##### Records to use #####

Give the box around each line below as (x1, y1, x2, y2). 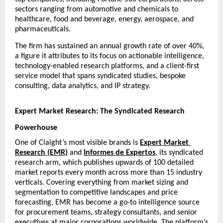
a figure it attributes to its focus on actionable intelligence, (15, 52, 204, 60)
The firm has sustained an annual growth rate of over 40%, (15, 42, 204, 50)
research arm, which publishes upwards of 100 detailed (15, 158, 194, 167)
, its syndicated (155, 148, 203, 157)
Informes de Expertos (84, 148, 155, 157)
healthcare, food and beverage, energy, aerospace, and (15, 15, 194, 24)
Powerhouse (15, 123, 57, 132)
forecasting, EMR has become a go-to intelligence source (15, 198, 200, 207)
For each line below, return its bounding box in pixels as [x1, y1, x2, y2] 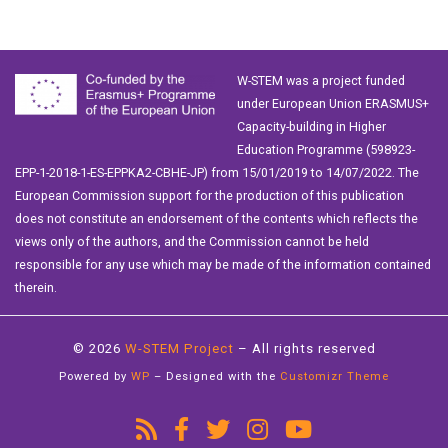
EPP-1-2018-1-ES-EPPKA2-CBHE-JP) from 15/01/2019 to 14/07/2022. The [15, 165, 419, 181]
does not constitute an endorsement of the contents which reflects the [15, 211, 418, 227]
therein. [15, 280, 57, 296]
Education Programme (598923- [236, 142, 415, 158]
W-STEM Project [124, 341, 234, 357]
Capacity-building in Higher [236, 119, 386, 135]
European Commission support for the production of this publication [15, 188, 404, 204]
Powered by [59, 370, 131, 384]
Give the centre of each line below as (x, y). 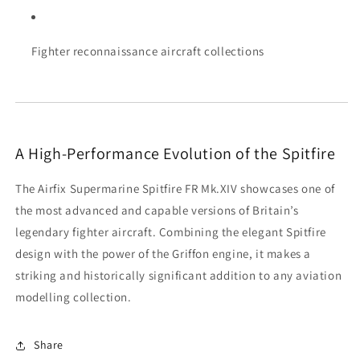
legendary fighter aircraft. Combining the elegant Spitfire (171, 231)
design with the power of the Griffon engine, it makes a (164, 253)
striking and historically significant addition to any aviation (179, 275)
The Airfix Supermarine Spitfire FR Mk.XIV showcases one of (175, 188)
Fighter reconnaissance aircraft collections (148, 51)
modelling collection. (74, 297)
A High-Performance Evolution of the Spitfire (176, 154)
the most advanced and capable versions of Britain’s (157, 210)
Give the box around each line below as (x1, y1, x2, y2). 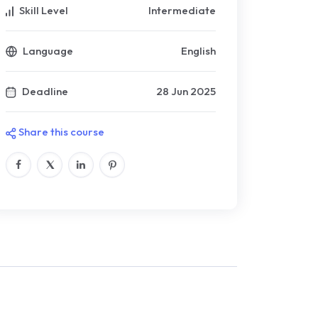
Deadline (20, 84, 68, 99)
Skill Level (17, 4, 68, 18)
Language (21, 44, 73, 58)
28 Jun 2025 (156, 84, 216, 99)
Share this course (16, 125, 104, 139)
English (181, 44, 216, 58)
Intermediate (148, 4, 216, 18)
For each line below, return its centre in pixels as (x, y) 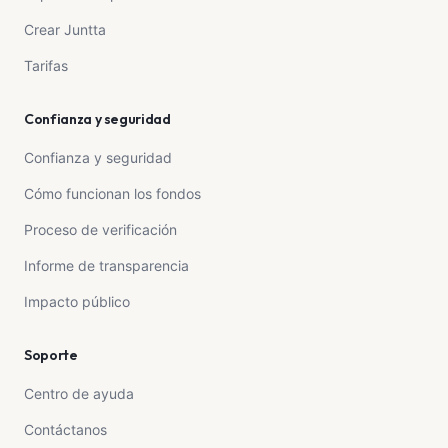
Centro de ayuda (79, 393)
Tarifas (46, 65)
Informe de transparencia (106, 265)
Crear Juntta (65, 29)
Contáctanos (65, 429)
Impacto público (77, 301)
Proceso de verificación (100, 229)
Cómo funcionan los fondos (112, 193)
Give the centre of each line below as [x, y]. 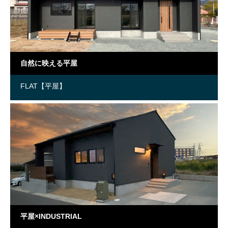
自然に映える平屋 [49, 63]
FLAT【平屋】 [43, 86]
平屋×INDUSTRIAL [51, 216]
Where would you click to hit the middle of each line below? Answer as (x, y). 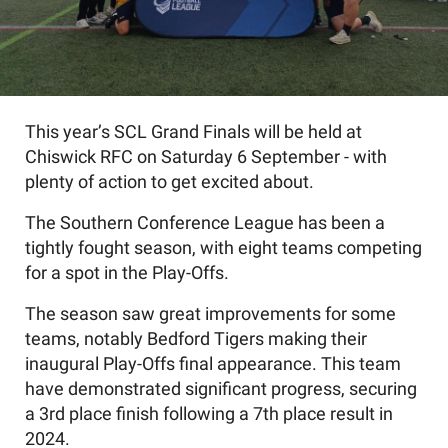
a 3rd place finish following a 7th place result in (209, 413)
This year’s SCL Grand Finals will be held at (193, 131)
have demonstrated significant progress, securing (221, 388)
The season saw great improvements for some (210, 313)
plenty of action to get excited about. (171, 181)
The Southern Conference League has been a (205, 222)
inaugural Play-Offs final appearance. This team (213, 363)
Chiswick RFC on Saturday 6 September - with (206, 156)
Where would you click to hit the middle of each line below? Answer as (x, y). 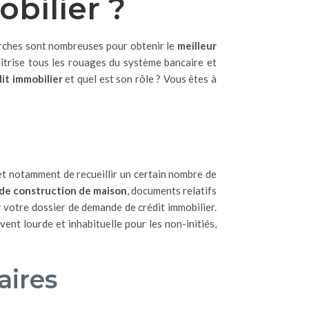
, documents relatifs (172, 190)
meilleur (197, 46)
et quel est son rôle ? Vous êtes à (140, 79)
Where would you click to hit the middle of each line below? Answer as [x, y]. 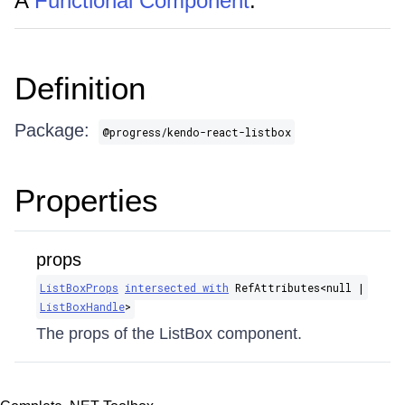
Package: [52, 130]
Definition [80, 88]
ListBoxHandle [82, 306]
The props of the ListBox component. [169, 334]
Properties [86, 200]
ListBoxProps [79, 287]
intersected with [177, 287]
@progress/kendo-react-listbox [197, 132]
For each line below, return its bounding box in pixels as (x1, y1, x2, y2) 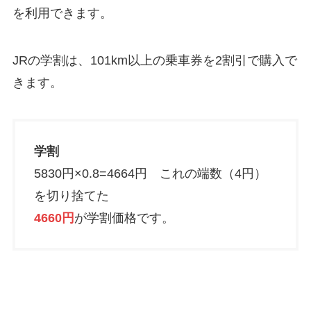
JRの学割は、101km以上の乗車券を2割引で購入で (12, 53, 297, 68)
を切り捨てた (33, 188, 109, 203)
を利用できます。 (12, 6, 112, 21)
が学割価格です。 (74, 210, 174, 225)
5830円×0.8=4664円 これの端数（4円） (33, 166, 267, 180)
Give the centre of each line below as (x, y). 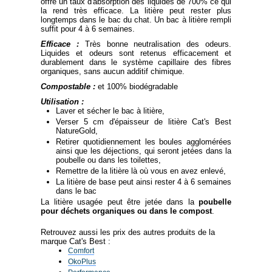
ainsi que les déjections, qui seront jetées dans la (144, 151)
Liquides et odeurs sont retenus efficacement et (136, 53)
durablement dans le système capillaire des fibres (136, 62)
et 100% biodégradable (138, 87)
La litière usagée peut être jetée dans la (120, 202)
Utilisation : (62, 102)
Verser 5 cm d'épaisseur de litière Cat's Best (144, 122)
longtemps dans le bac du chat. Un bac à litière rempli (136, 20)
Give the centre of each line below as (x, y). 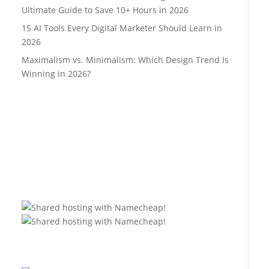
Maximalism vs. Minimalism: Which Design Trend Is (125, 59)
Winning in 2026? (56, 73)
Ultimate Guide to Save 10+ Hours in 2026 (105, 10)
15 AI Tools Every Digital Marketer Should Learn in (122, 28)
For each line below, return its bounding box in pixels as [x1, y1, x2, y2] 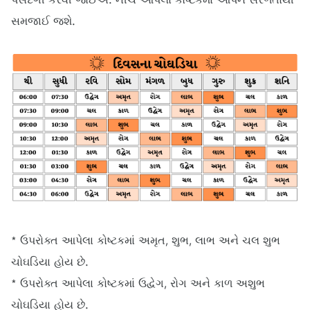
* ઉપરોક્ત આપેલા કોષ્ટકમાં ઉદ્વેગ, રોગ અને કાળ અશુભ [11, 277, 265, 291]
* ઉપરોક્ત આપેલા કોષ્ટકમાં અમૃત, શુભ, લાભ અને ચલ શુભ [11, 234, 280, 248]
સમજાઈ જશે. [11, 14, 75, 28]
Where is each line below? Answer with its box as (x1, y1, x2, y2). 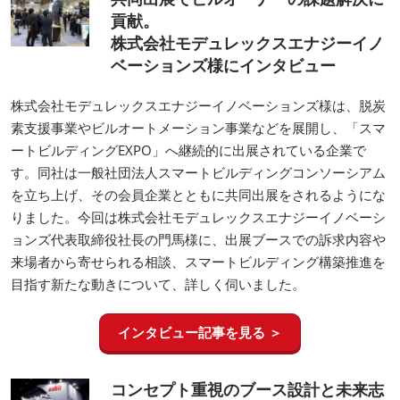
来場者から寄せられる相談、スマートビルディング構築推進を (11, 252, 386, 271)
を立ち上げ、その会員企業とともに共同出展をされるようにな (11, 185, 386, 204)
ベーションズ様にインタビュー (111, 54, 336, 76)
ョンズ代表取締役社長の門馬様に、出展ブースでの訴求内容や (11, 229, 386, 248)
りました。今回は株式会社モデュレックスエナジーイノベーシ (11, 207, 386, 226)
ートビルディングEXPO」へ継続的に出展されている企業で (11, 140, 366, 159)
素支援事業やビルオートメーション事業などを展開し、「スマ (11, 118, 386, 137)
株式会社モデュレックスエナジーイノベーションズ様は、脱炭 (11, 96, 386, 114)
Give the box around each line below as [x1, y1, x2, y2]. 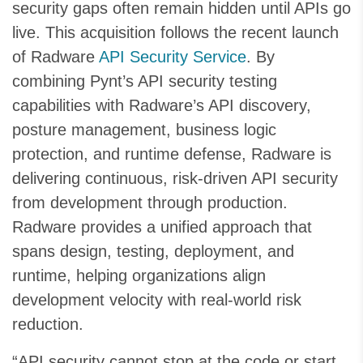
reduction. [12, 315, 83, 333]
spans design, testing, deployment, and [12, 242, 294, 260]
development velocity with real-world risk [12, 291, 301, 309]
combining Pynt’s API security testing [12, 72, 277, 90]
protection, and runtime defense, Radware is [12, 145, 331, 163]
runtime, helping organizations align [12, 267, 266, 284]
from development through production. [12, 194, 288, 211]
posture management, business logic [12, 121, 276, 139]
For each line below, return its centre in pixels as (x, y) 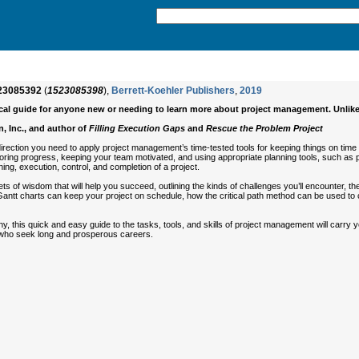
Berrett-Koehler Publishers (173, 91)
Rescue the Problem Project (264, 128)
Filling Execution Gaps (137, 128)
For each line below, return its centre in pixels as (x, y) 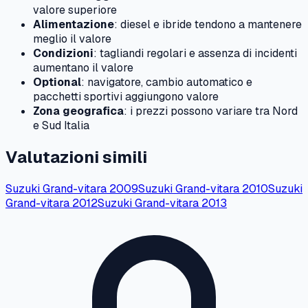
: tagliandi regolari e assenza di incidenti (195, 53)
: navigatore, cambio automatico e (167, 82)
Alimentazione (74, 24)
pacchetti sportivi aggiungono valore (126, 96)
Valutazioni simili (76, 157)
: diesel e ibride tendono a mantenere (208, 24)
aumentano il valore (83, 67)
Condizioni (63, 53)
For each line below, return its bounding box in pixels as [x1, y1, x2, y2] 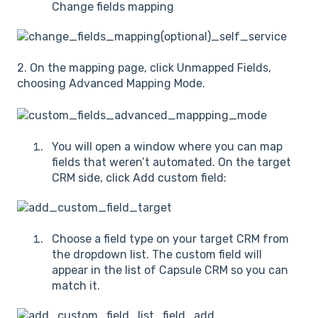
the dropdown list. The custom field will [52, 248, 262, 262]
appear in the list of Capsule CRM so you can [52, 263, 288, 278]
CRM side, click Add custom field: [52, 170, 229, 185]
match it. [52, 279, 100, 293]
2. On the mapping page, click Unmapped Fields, [17, 61, 271, 75]
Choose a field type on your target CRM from [52, 232, 289, 246]
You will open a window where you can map [52, 139, 283, 153]
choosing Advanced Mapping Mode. [17, 77, 205, 91]
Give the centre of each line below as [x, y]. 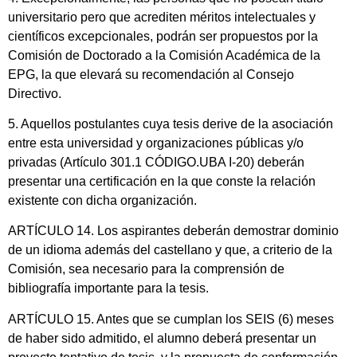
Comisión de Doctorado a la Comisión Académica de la [164, 55]
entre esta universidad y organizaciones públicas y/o [156, 143]
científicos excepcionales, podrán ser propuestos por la [163, 36]
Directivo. [35, 93]
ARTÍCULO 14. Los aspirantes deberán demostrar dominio [173, 231]
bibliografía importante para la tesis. [108, 288]
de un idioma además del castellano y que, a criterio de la [170, 250]
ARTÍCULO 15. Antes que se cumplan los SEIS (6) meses [171, 319]
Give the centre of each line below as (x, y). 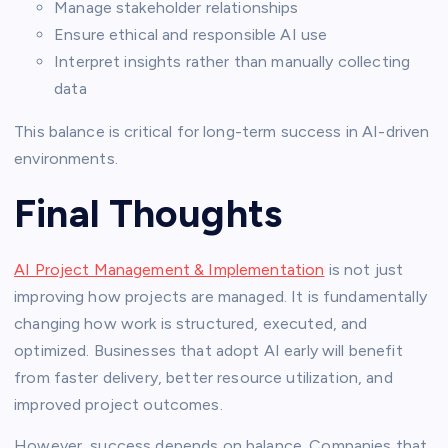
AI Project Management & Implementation (169, 269)
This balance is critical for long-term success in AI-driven (222, 131)
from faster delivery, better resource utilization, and (203, 377)
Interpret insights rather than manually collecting (232, 61)
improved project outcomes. (118, 404)
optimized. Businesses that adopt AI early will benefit (208, 350)
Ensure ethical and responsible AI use (191, 34)
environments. (66, 158)
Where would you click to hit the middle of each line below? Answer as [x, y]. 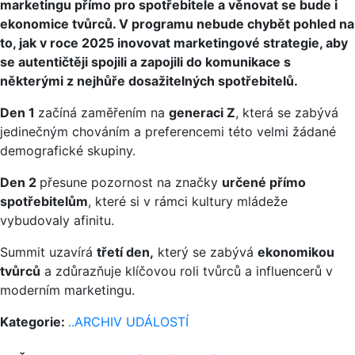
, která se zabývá [287, 112]
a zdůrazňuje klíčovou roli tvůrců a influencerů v [187, 271]
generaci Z [202, 112]
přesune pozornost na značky [131, 182]
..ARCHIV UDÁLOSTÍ [128, 321]
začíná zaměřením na [103, 112]
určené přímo [264, 182]
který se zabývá [206, 252]
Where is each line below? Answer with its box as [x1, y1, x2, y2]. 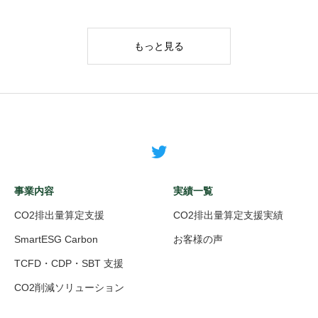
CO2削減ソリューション [14, 282, 124, 293]
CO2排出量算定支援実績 [173, 209, 283, 221]
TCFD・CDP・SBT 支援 [14, 258, 124, 269]
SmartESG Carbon [14, 234, 98, 245]
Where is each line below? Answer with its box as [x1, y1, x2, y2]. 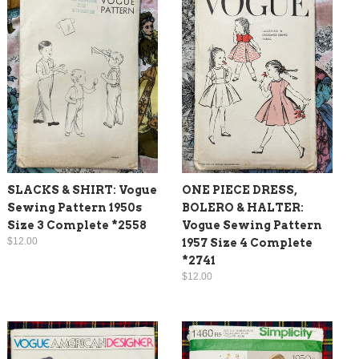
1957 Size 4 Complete [182, 236, 313, 249]
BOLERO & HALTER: [182, 200, 304, 214]
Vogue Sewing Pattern [182, 218, 322, 232]
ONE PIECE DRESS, [182, 183, 297, 196]
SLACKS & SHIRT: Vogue [7, 183, 157, 196]
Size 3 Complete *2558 [7, 218, 147, 232]
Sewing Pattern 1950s [7, 200, 142, 214]
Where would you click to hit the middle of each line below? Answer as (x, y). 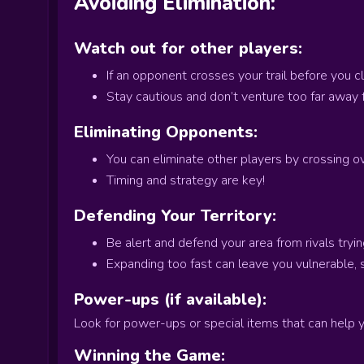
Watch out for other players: (188, 48)
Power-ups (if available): (170, 299)
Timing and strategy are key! (186, 180)
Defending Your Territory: (175, 216)
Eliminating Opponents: (166, 132)
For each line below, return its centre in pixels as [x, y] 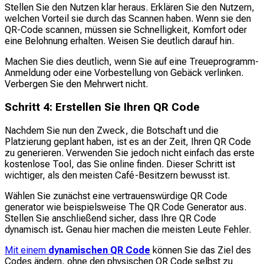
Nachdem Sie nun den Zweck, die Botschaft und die [112, 130]
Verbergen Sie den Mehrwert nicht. [76, 84]
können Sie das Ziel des [201, 250]
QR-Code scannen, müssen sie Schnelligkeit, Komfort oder [126, 30]
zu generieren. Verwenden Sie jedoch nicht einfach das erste [130, 153]
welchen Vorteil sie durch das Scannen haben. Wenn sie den [128, 19]
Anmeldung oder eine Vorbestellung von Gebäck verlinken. [124, 73]
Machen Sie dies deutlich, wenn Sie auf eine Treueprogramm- [132, 62]
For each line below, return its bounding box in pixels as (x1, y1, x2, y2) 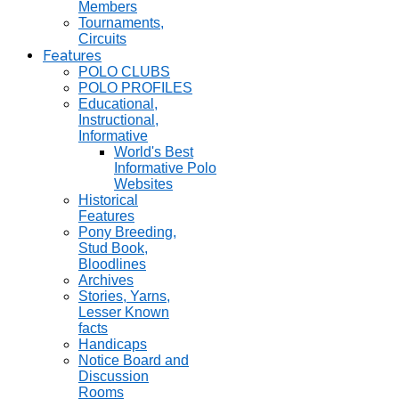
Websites (114, 176, 173, 191)
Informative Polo (114, 160, 216, 175)
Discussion (78, 369, 149, 384)
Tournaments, (78, 15, 164, 30)
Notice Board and (78, 353, 189, 368)
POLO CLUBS (78, 64, 170, 79)
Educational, (78, 96, 158, 111)
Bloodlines (78, 256, 146, 272)
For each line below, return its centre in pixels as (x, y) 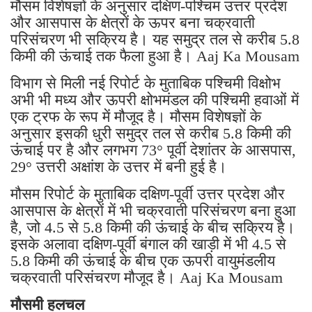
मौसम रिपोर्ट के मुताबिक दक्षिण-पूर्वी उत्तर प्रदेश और (148, 194)
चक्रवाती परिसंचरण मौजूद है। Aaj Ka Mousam (147, 277)
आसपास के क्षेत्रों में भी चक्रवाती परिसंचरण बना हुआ (153, 210)
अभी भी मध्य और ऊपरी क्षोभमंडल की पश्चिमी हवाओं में (155, 100)
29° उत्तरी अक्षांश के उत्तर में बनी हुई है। (119, 166)
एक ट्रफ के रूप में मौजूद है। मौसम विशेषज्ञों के (136, 116)
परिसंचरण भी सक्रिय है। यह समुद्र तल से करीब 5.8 (155, 39)
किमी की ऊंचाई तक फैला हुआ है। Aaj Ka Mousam (155, 56)
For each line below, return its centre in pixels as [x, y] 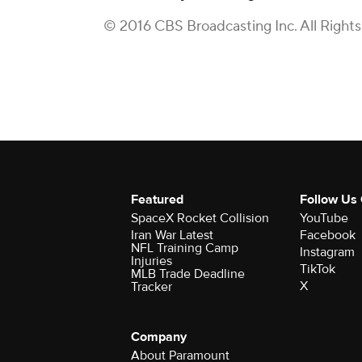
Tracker [152, 287]
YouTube [324, 218]
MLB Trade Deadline [188, 274]
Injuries [152, 261]
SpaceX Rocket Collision [200, 218]
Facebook [327, 235]
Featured [157, 200]
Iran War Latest [172, 235]
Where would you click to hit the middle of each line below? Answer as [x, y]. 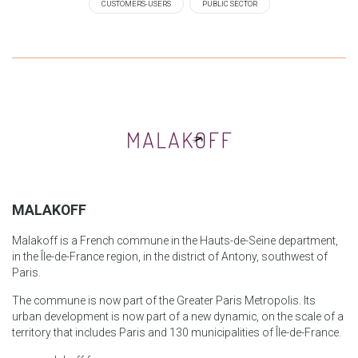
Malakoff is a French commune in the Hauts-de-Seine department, [175, 240]
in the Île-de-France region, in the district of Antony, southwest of [170, 256]
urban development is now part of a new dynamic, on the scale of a [178, 316]
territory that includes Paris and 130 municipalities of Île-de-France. [177, 332]
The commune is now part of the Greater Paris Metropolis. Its [164, 300]
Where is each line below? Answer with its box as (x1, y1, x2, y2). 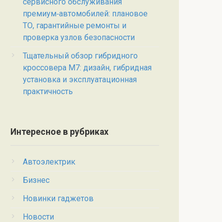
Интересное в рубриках (10, 126, 109, 137)
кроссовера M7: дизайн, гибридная (23, 62, 152, 72)
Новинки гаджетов (23, 193, 94, 203)
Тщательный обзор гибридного (23, 51, 138, 60)
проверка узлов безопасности (23, 32, 135, 42)
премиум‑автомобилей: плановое (23, 8, 148, 18)
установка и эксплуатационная (23, 74, 137, 84)
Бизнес (23, 175, 50, 185)
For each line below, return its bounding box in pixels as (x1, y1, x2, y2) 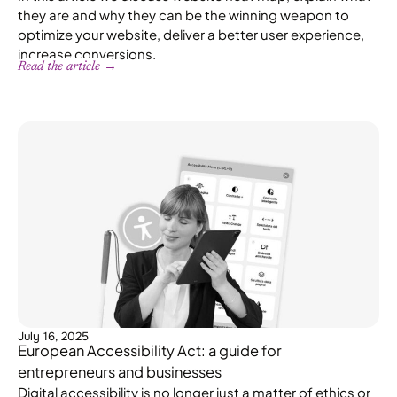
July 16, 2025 (18, 329, 89, 345)
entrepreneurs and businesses (18, 362, 222, 382)
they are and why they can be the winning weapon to (18, 6, 349, 24)
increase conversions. (18, 45, 156, 63)
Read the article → (18, 60, 117, 74)
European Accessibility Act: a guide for (18, 341, 282, 361)
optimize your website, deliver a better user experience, (18, 26, 364, 43)
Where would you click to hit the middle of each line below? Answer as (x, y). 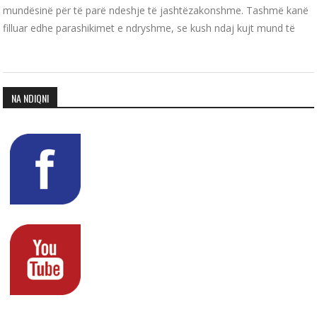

#####

Work to complete - Note each line of the material holding "litière" and copy it out.

Reply -
La litière usagée peut être jetée dans la (120, 202)
Verser 5 cm d'épaisseur de litière Cat's Best (144, 122)
longtemps dans le bac du chat. Un bac à litière rempli (136, 20)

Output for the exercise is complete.